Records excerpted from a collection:
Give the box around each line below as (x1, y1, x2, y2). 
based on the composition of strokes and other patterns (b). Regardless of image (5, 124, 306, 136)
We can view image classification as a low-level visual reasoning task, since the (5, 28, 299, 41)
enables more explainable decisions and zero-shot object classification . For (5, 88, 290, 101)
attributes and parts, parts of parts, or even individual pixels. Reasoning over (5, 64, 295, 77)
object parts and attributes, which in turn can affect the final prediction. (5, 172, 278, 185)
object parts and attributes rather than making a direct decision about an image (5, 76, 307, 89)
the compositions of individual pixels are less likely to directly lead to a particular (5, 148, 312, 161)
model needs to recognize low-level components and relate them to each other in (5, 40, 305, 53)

_Work item_.
From the very first line of the data through the line with "object parts and attributes, which" in it, please reproduce each line exactly and output nothing more.

_Expected answer_.
Give the box around each line below as (x1, y1, x2, y2). 
based on the composition of strokes and other patterns (b). Regardless of image (5, 124, 306, 136)
We can view image classification as a low-level visual reasoning task, since the (5, 28, 299, 41)
enables more explainable decisions and zero-shot object classification . For (5, 88, 290, 101)
attributes and parts, parts of parts, or even individual pixels. Reasoning over (5, 64, 295, 77)
object parts and attributes, which in turn can affect the final prediction. (5, 172, 278, 185)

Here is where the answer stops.